The problem with 64-bit integers in js-ctypes is that Javascript lacks a compatible type. All Javascript numbers are IEEE double precision floating point numbers (double), and those can represent 53-bit integers at most. So you shouldn't even be trying to parse the int yourself, unless you know for a fact that the result would fit into a double. E.g. You cannot know this for pointers.

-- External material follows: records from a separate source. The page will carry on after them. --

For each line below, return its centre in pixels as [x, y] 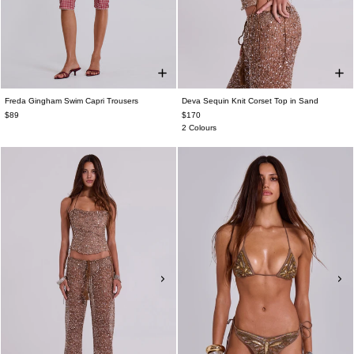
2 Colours [199, 128]
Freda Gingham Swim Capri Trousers [72, 101]
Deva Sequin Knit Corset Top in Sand [250, 101]
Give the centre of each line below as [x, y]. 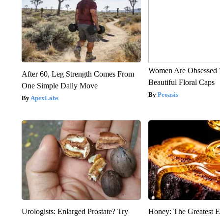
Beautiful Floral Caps [182, 82]
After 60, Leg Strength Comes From [78, 74]
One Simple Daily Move [59, 85]
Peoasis [168, 94]
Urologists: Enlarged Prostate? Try [75, 211]
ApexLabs [44, 98]
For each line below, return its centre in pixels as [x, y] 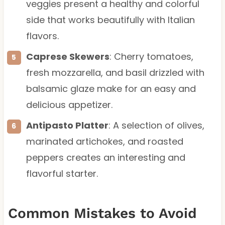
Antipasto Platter [67, 125]
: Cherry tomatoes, [151, 56]
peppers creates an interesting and [105, 157]
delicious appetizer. [69, 104]
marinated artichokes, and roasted [104, 141]
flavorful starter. [62, 173]
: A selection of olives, [156, 125]
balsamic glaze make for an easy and [111, 88]
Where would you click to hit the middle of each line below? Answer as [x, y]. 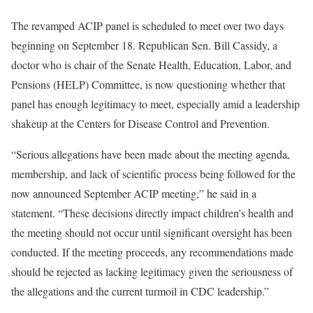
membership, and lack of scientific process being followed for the [153, 174]
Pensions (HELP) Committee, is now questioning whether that [148, 85]
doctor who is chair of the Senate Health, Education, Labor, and [151, 65]
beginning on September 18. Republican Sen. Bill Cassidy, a [144, 45]
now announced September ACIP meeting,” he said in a [134, 194]
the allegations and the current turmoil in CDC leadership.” [140, 291]
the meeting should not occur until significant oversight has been [152, 233]
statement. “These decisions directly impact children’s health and [152, 213]
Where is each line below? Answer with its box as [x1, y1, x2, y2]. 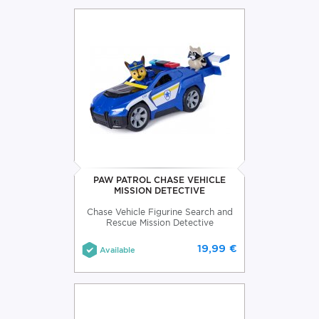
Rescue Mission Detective [105, 216, 214, 228]
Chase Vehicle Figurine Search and [86, 206, 233, 217]
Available [100, 244, 135, 255]
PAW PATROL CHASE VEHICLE [93, 174, 226, 185]
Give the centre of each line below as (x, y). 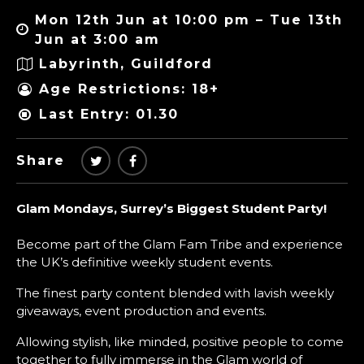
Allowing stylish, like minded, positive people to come (180, 341)
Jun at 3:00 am (97, 39)
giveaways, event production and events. (141, 310)
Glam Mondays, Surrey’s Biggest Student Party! (171, 208)
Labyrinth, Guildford (126, 64)
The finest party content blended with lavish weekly (175, 292)
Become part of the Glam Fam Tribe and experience (180, 244)
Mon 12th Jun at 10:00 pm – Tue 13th (189, 19)
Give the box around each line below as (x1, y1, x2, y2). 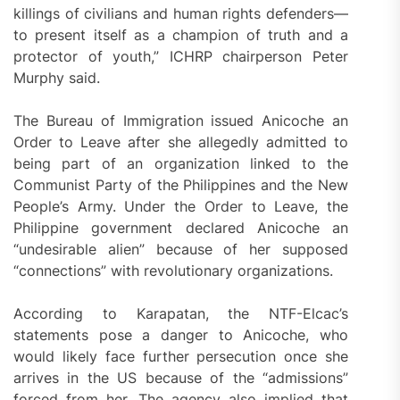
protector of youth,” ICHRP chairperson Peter (13, 47, 349, 66)
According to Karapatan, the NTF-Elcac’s (13, 304, 349, 323)
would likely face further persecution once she (13, 347, 349, 366)
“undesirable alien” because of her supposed (13, 240, 349, 259)
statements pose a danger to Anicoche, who (13, 326, 349, 345)
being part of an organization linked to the (13, 154, 349, 173)
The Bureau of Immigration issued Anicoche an (13, 112, 349, 130)
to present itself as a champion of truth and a (13, 26, 349, 45)
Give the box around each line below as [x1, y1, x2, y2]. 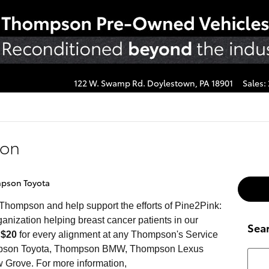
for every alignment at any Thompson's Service [17, 229, 218, 240]
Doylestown [147, 77, 195, 89]
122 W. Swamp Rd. [74, 77, 145, 89]
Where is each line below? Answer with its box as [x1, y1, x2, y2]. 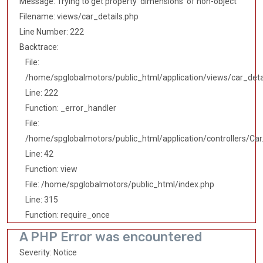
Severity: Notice [19, 248, 77, 258]
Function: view [25, 164, 77, 174]
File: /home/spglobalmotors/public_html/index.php [25, 180, 214, 190]
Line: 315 [25, 195, 58, 205]
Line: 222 [25, 88, 58, 98]
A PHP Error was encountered [19, 230, 202, 245]
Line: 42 [25, 149, 53, 159]
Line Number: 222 [19, 27, 84, 37]
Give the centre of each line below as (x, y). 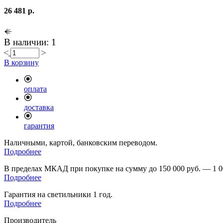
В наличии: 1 (30, 42)
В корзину (21, 63)
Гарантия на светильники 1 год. (58, 195)
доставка (39, 108)
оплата (35, 89)
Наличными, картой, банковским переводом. (81, 143)
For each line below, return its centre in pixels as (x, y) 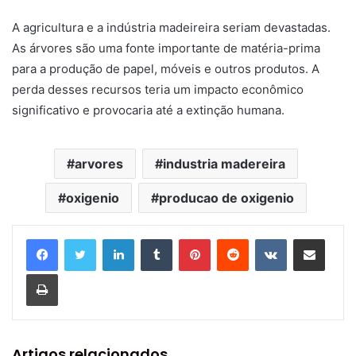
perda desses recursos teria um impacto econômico (158, 89)
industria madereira (224, 164)
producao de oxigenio (226, 198)
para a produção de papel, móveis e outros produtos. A (166, 69)
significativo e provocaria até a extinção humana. (148, 110)
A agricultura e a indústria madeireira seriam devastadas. (171, 27)
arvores (99, 164)
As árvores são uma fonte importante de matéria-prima (166, 48)
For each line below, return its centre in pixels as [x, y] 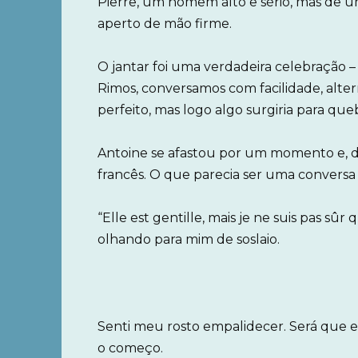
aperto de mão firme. [165, 23]
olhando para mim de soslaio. [189, 240]
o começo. [130, 348]
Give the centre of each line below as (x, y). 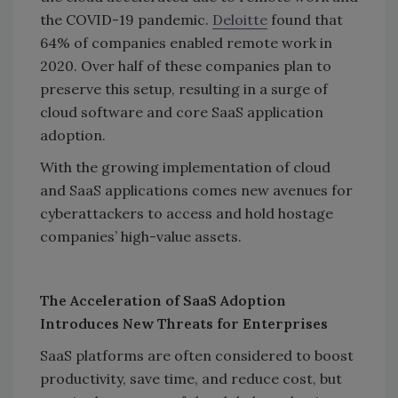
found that (305, 20)
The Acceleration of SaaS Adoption (163, 301)
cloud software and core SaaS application (182, 112)
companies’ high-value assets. (141, 237)
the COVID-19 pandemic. (126, 20)
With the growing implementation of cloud (185, 167)
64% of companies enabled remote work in (186, 43)
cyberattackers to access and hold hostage (187, 214)
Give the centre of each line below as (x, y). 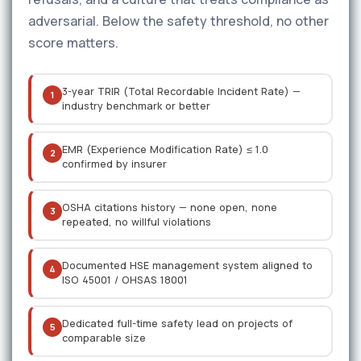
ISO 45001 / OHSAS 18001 (125, 280)
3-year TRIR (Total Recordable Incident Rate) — (181, 91)
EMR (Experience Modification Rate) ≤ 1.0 (165, 149)
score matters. (73, 43)
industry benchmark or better (136, 106)
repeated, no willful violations (137, 222)
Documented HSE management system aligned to (187, 266)
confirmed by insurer (114, 164)
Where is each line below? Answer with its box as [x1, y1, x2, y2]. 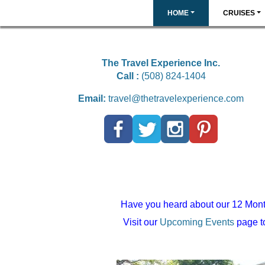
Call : [116, 71, 139, 81]
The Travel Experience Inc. [102, 58, 220, 68]
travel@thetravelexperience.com [108, 93, 244, 104]
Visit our [122, 216, 160, 227]
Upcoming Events [159, 216, 234, 227]
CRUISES [222, 9, 255, 17]
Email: [78, 93, 108, 104]
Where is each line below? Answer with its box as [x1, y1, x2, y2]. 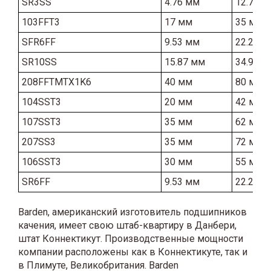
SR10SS [22, 56, 57, 68]
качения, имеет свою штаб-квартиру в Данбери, [18, 219, 237, 231]
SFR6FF [22, 36, 56, 48]
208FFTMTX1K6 [22, 76, 91, 88]
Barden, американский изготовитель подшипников [18, 206, 247, 218]
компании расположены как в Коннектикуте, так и [18, 246, 247, 258]
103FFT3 [22, 16, 60, 28]
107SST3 [22, 116, 61, 128]
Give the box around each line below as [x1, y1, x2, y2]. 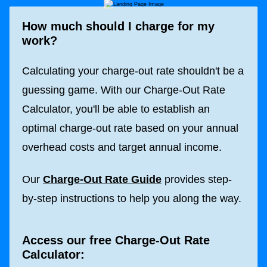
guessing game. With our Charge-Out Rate [22, 83, 225, 96]
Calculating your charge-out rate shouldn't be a [22, 64, 244, 77]
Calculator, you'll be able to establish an [22, 103, 210, 115]
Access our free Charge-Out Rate [22, 234, 210, 247]
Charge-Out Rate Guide [43, 173, 162, 185]
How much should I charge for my [22, 20, 215, 33]
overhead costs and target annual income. [22, 141, 225, 153]
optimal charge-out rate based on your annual [22, 122, 238, 134]
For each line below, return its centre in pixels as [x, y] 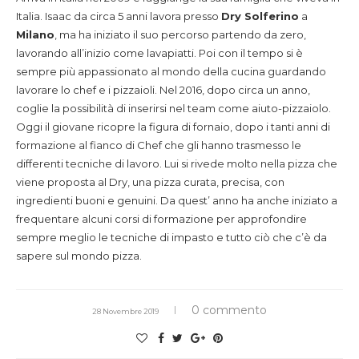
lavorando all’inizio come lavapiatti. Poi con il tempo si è [159, 52]
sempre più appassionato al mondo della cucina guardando [171, 71]
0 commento [229, 310]
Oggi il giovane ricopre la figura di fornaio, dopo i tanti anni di [173, 126]
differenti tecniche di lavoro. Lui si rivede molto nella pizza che [177, 163]
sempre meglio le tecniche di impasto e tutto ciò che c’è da [171, 237]
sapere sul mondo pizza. [79, 255]
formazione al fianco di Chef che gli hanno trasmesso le [159, 145]
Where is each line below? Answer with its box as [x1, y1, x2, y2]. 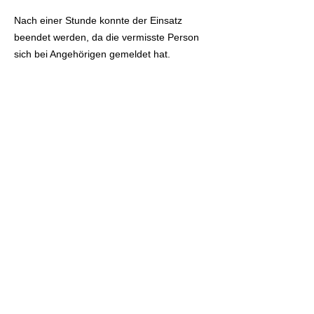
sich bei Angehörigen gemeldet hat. [14, 48, 170, 60]
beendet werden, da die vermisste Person [14, 32, 199, 43]
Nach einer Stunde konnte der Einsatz [14, 15, 182, 26]
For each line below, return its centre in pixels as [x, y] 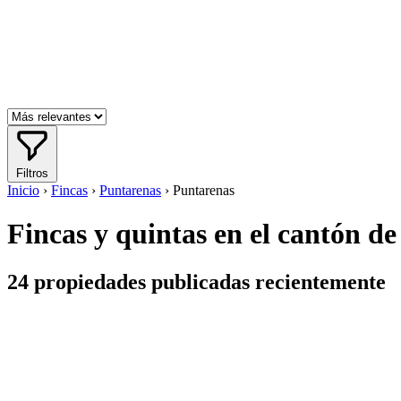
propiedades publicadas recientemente [207, 282]
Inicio [23, 190]
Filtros [32, 173]
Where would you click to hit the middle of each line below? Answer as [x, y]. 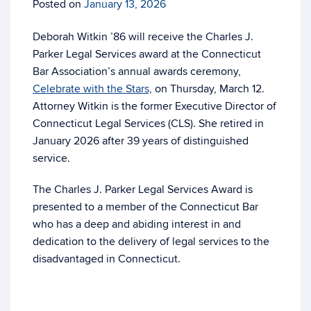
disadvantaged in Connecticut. [107, 259]
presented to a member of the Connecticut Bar [145, 207]
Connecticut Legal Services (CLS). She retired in [148, 124]
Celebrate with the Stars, [92, 89]
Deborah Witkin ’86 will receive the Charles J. [143, 37]
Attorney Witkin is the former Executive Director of [154, 106]
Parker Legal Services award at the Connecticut [147, 54]
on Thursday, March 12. [208, 89]
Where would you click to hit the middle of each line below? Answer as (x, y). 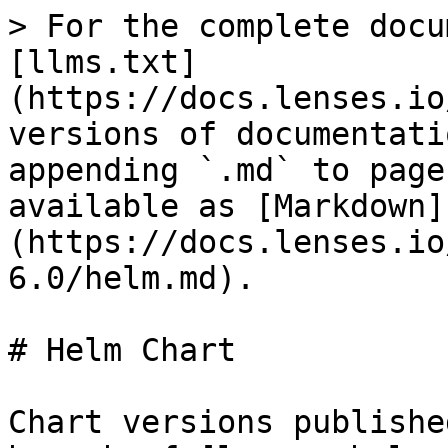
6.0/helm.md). (131, 278)
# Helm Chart (122, 350)
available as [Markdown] (226, 206)
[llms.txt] (103, 62)
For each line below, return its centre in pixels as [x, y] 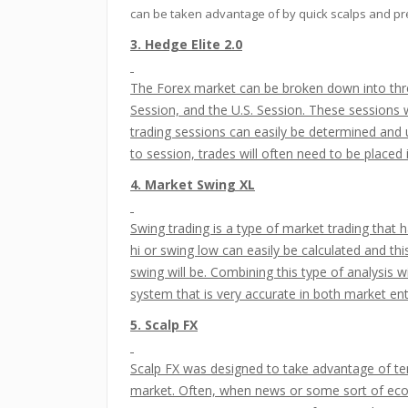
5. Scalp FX [164, 325]
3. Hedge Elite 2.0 [186, 44]
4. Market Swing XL [193, 184]
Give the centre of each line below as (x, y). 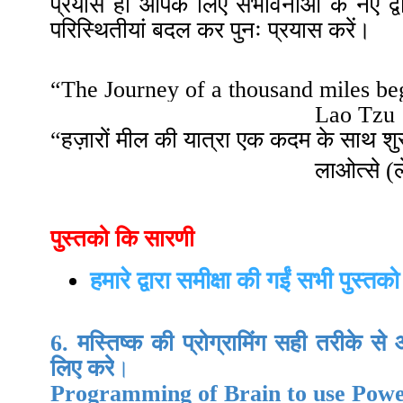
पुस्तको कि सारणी (125, 239)
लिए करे (82, 368)
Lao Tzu (355, 115)
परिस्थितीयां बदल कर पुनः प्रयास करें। (211, 31)
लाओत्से (347, 171)
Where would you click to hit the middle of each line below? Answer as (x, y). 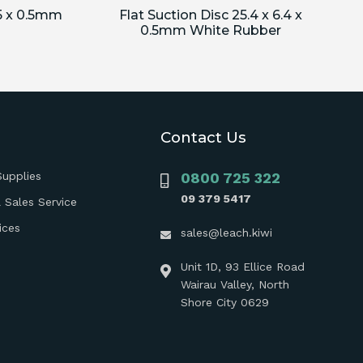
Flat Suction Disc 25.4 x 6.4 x (211, 15)
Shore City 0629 (224, 302)
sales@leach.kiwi (226, 233)
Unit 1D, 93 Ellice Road (242, 267)
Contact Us (203, 137)
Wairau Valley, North (235, 284)
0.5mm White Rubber (211, 30)
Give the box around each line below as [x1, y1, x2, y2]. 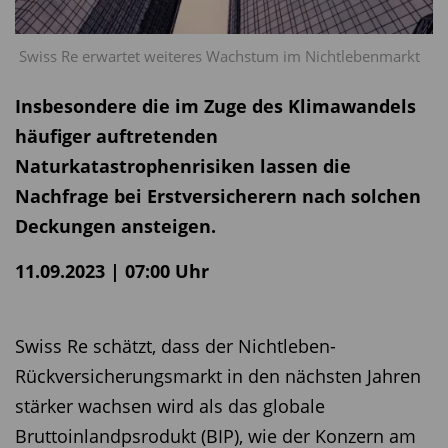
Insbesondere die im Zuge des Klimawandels [15, 94, 416, 118]
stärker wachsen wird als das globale [15, 394, 325, 418]
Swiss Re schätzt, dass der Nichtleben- [15, 334, 336, 358]
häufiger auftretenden [15, 124, 218, 148]
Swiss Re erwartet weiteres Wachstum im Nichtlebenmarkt [19, 45, 420, 66]
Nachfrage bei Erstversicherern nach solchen [15, 184, 421, 208]
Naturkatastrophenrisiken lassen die [15, 154, 351, 178]
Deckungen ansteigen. [15, 214, 216, 238]
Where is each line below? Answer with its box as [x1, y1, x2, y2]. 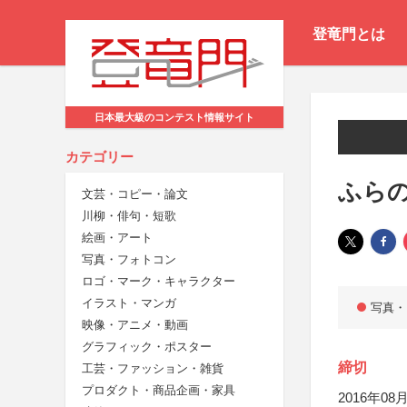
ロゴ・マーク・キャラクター [82, 274, 235, 289]
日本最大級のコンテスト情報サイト [94, 112, 254, 124]
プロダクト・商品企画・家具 [82, 383, 235, 398]
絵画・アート [82, 231, 153, 245]
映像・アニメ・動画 [82, 318, 188, 333]
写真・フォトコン [82, 253, 176, 267]
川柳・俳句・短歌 [82, 209, 176, 223]
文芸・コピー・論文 [82, 187, 188, 202]

E.g. consider the following:

// 6 * 8-bit = 48 bit; 48 < 53, so this is OK
((parseInt("0xffffffffffff", 16) + 2) == parseInt("0xffffffffffff", 16)) == false
// However, 7 * 8-bit = 56 bit; 56 < 53, so this is not OK
((parseInt("0xffffffffffffff", 16) + 2) == parseInt("0xffffffffffffff", 16)) == true
// Oops, that compared equal, because a double precision floating point
// cannot actual hold the parseInt result, which is still well below 64-bit!

Lets deal with 64-bit integers in JS properly...

If you just want to comparisons, use UInt64.compare()/Int64.compare(), e.g.

// number == another number
ctypes.UInt64.compare(ctypes.UInt64("7"), ctypes.UInt64("7")) == 0
// number != another number
ctypes.UInt64.compare(ctypes.UInt64("7"), ctypes.UInt64("6")) != 0
// number > another number
ctypes.UInt64.compare(ctypes.UInt64("7"), ctypes.UInt64("6")) > 0
// number < another number
ctypes.UInt64.compare(ctypes.UInt64("7"), ctypes.UInt64("8")) < 0

If you need the result, but are not sure it is a 32-bit unsigned integer, you can detect if you're dealing with 32 bit unsigned integers that are just packed into Uint64:

ctypes.UInt64.compare(ctypes.UInt64("7"), ctypes.UInt64("0xffffffff")) < 0

And the analog for 32-bit signed integers in Int64, but you need to compare minimum and maximum:

ctypes.Int64.compare(ctypes.Int64("7"), ctypes.Int64("2147483647")) < 0 &&
ctypes.Int64.compare(ctypes.Int64("7"), ctypes.Int64("-2147483648")) > 0

So, once you know or detected that something will fit into a JS double, it is safe to call parseInt on it.

var number = ...;
if (ctypes.UInt64.compare(number, ctypes.UInt64("0xffffffff")) > 0) {
  throw Error("Whoops, unexpectedly large value that our code would not handle correctly");
}
chars = parseInt(chars.toString(), 10); 

(For the sake of completeness, there is also UInt64.hi()/Int64.hi() and UInt64.lo()/Int64.lo() to get the high and low 32-bits for real 64-bit integers and do 64-bit integer math yourself (e.g.), but beware of endianess).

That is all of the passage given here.